I think this will lead to extreme cost cutting measures in choice of the developers which are used.
People who would have previously been totally ineligible to develop software will happily be chosen.
And they won't care about the garbage code they produce as long as it somehow seems to work from the outside.
They'll care about feeding their families in the dire situation they are in, not more.
It's adherence to safety regulations that's stopping your house burning down at the moment and this responsibility will be there regardless of how the code is written.
On HN, many seem to have interesting ideas about what goes on in the world of programming because they read HN articles and posts and thing everyone is adhering to the high standards advocated on here. It's not only enterprises though; plenty of startups (or small companies that are no longer strictly startups but not enterprise either) who are still running the code from the founders from the day 1 MVP. Held together back hacks and misery, deployed from version25_12_22_xmas_bugfix.zip.
The majority of electronics gets produced in foreign nations far far away.
Do you really think they obey the regulations?
If we're talking about Kitchen Aid / Whirlpool / Samsung / LG / etc, they're going to design for certification and have them produced in the foreign nation to those specifications.
If you're getting random things on Amazon or Alibaba, they definitely may not be produced to those regulations, and you may be risking your insurance coverage if one of those is found to be the source of a fire, as I understand it.
That said, if some vendors are illegally selling products that _don't_ meet safety standards, I'd be doubtful of the GP's claim - that the reason they aren't burning down your house is because of the calibre of software devs working on the product.
and most of all, there's reputation. it still works
The currently semi-bad low-grade coders will get pushed out and replaced with even WORSE ones.

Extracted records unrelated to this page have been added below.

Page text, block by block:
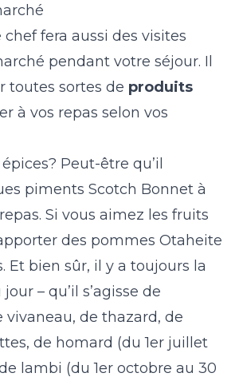
chef fera aussi des visites
pendant votre séjour. Il
toutes sortes de produits
à vos repas selon vos
Peut-être qu’il
piments Scotch Bonnet à
Si vous aimez les fruits
des pommes Otaheite
Et bien sûr, il y a toujours la
– qu’il s’agisse de
vivaneau, de thazard, de
de homard (du 1er juillet
lambi (du 1er octobre au 30

The worse ones will be the ones responsible for choosing and approving the code which was generated by AI.
So let's say there is a "Q(c)" which measures worst possible quality of code c.
If the person who monitors this things has a bad worst possible quality Q(c), the code will also have a bad worst possible quality Q(c).

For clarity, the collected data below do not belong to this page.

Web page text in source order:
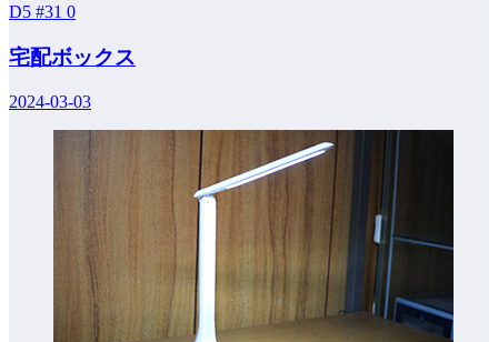
D5 #31 0
宅配ボックス
2024-03-03
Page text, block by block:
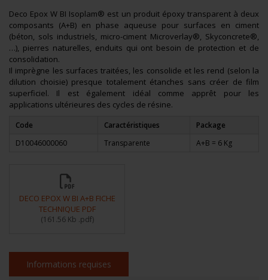
Deco Epox W BI Isoplam® est un produit époxy transparent à deux
composants (A+B) en phase aqueuse pour surfaces en ciment
(béton, sols industriels, micro-ciment Microverlay®, Skyconcrete®,
…), pierres naturelles, enduits qui ont besoin de protection et de
consolidation.
Il imprègne les surfaces traitées, les consolide et les rend (selon la
dilution choisie) presque totalement étanches sans créer de film
superficiel. Il est également idéal comme apprêt pour les
applications ultérieures des cycles de résine.
Code Caractéristiques
Package
D10046000060
Transparente A+B = 6 Kg
DECO EPOX W BI A+B FICHE
TECHNIQUE PDF
(161.56 Kb .pdf)
Informations requises
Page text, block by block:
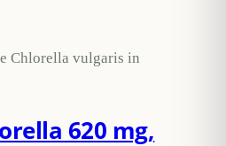
Chlorella vulgaris in
620 mg,
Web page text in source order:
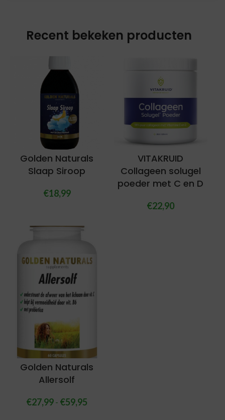
Recent bekeken producten
Golden Naturals
Slaap Siroop
€18,99
VITAKRUID
Collageen solugel
poeder met C en D
€22,90
Golden Naturals
Allersolf
€27,99- €59,95
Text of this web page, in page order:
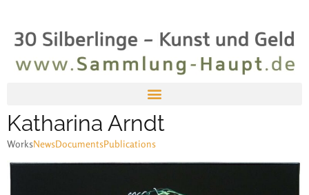
Katharina Arndt
WorksNewsDocumentsPublications
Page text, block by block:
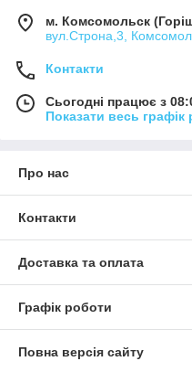
м. Комсомольск
вул.Строна,3,
Контакти
Сьогодні працює з
Показати весь графік
Про нас
Контакти
Доставка та оплата
Графік роботи
Повна версія сайту

If current code has Q=0.1, "AI" has Q=0.3 and "person who monitors" has Q=0.02 end result might still be better. It's not a simple multiplication of coefficients there. Better baseline would pull result higher
And you would logically be without a job hence your fear of these tools?
Maybe it’s much more likely that these tools entrench current software developers who did in fact learn the craft before these tools and can successfully use them to make themselves much more productive?
Does the recent memory of bootcampers getting paid as much as industry vets after a year or two have an impact on this psychology of feeling replaceable?
Like said, this is already the case since somewhere beginning '00 when the outsourcing boom started taking off.
Tools like this probably simply will lower the bar to $2-3/hr 'data entry' 'specialists', who were ignored before for programming work.
I already see people directly around me who normally couldn't really write much of anything (be it natural language or code) with ease or at all who suddenly (since chatgpt saw the light) produce both with success. They could already do that with gpt3 or copilot, but that takes prompting; chatgpt lowers the barrier to entry significantly.
> And they won't care about the garbage code they produce as long as it somehow seems to work from the outside.
It would be a black box for sure; json in, json out. When something is broken, that 'nano service' is just replaced by a new black box nano service that does the same thing but without the reported bug(s).